04 April 2021, The Tablet

The resurrection, the victory of life over death, is the victory of love over death

The resurrection, the victory of life over death, is the victory of love over death

The Empty Tomb, Mary Magdalene, New Testament, by Julius Schnorr von Carolsfeld, 1860.
Falkenstein Foto/Alamy

The first to find the empty tomb and, in Matthew’s gospel, the first to see the risen Christ, were two women, Mary of Magdala and the other Mary. The men, meanwhile, were cowering in fear.

This in itself is remarkable.

The testimony of women in that rigidly patriarchal culture was considered, in law at least, insignificant, if not untrustworthy. So, if the resurrection of Jesus had been a fabrication, as the authorities alleged and some who had formerly followed him had believed, it would have been an especially ineffectual and hopeless deceit.

But it’s remarkable and profoundly instructive for an entirely different reason.

St Thomas Aquinas was convinced that it was women who first saw and heard and touched the risen Jesus, because they have a greater capacity for love. It was demonstrated, he says, in the fact that it was they who remained at the scene of the Crucifixion, while the men fled in fear; and it was they, rather than the men, who returned to the tomb at first light on Easter morning.

St Thomas infers from this that women will be quicker than men to share in the beatific vision: or, more colloquially, women will the more easily get into heaven. (Isn’t it remarkable that this is said by one who’s so often and so anachronistically accused of misogyny?)

The point being made is that the victory of the resurrection, the victory of life over death is, even more pointedly, the victory of love over death; and it is, as such, a victory that transforms not only the future and all that lies ahead, but the present, where we find ourselves now.

The resurrection of the One who let go of his life for love of us, is the thundering affirmation that love, compassion and forgiveness from the heart, here and now, have been vindicated in Christ’s humanity.

The mystery of the Resurrection, therefore, runs clean counter to the pettiness and jealousy and the anger and strife that so distort our vision and sully our lives.
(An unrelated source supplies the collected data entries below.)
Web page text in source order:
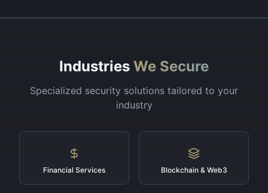
Industries We Secure
Specialized security solutions tailored to your
industry
Financial Services Blockchain & Web3
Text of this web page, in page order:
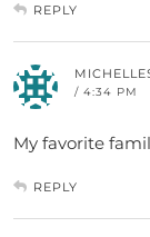
REPLY
/ 4:34 PM
My favorite
REPLY
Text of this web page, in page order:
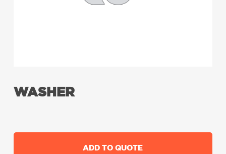
WASHER
ADD TO QUOTE
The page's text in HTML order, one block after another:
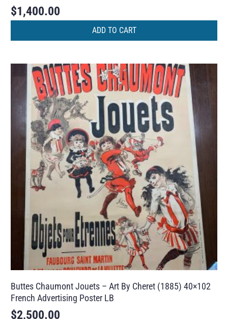
$1,400.00
ADD TO CART
Buttes Chaumont Jouets – Art By Cheret (1885) 40×102
French Advertising Poster LB
$2,500.00
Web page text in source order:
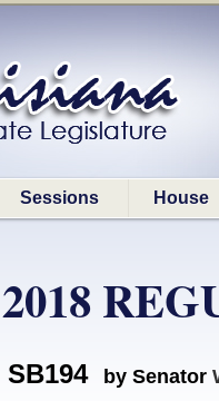
Sessions House
2018
SB194 by Senator
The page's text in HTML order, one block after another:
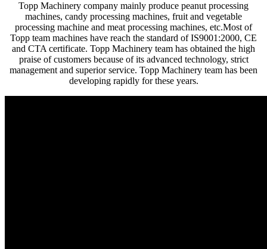
Topp Machinery company mainly produce peanut processing
machines, candy processing machines, fruit and vegetable
processing machine and meat processing machines, etc.Most of
Topp team machines have reach the standard of IS9001:2000, CE
and CTA certificate. Topp Machinery team has obtained the high
praise of customers because of its advanced technology, strict
management and superior service. Topp Machinery team has been
developing rapidly for these years.
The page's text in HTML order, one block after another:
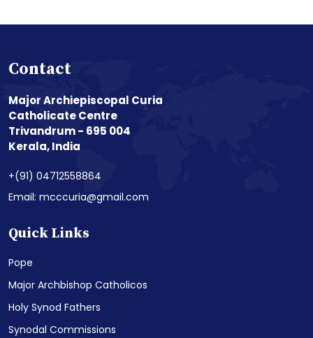
Contact
Major Archiepiscopal Curia
Catholicate Centre
Trivandrum - 695 004
Kerala, India
+(91) 04712558864
Email: mcccuria@gmail.com
Quick Links
Pope
Major Archbishop Catholicos
Holy Synod Fathers
Synodal Commissions

Nothing in this life matters more than generous, patient, mutual, self-giving love. Or, as Baron von Hügel wrote in a letter to his niece: “Caring is what matters most in this life.” And only these will last beyond this life and into eternity.

Easter is the final proof that love alone confers ultimate meaning on 2 both our living and our dying. That’s why the mystery of Christ’s resurrection from death to glory underpins everything else we believe. Why else would St Paul say with mind-numbing finality: “If Christ is not risen, our faith is in vain.”

To many, of course, Christ cannot have risen, and we who believe he has, are deluded, possessed by fantasy, not mystery. But it’s not without significance that many of those who think like this, find nothing at all mysterious, not only in the resurrection, but in the fact of our existence, as such.

They may find it fascinating, wondrous even, but ultimately, existence is an empirical datum to be registered rather than an unfathomable mystery to be contemplated. But to find in existence nothing but a flat fact to be taken for granted, surely involves not only a monumental failure of imagination but credulity of gigantic proportions, the blindest of blind faiths and the saddest of sad delusions.

If you find in existence itself, whether of the cosmos, yourself or those you love, a mystery, a miracle, indeed, as any intelligent, enquiring mind must, then the Resurrection is no less a miracle because it is, like existence itself, entirely God’s doing. It’s true, of course, that our Easter faith rests on more than a conviction of unaided reason.

That’s why the great Franciscan theologian, St Bonaventure (1221-74), speaking of the empty tomb, says that “where the intellect cannot go, the heart enters in”.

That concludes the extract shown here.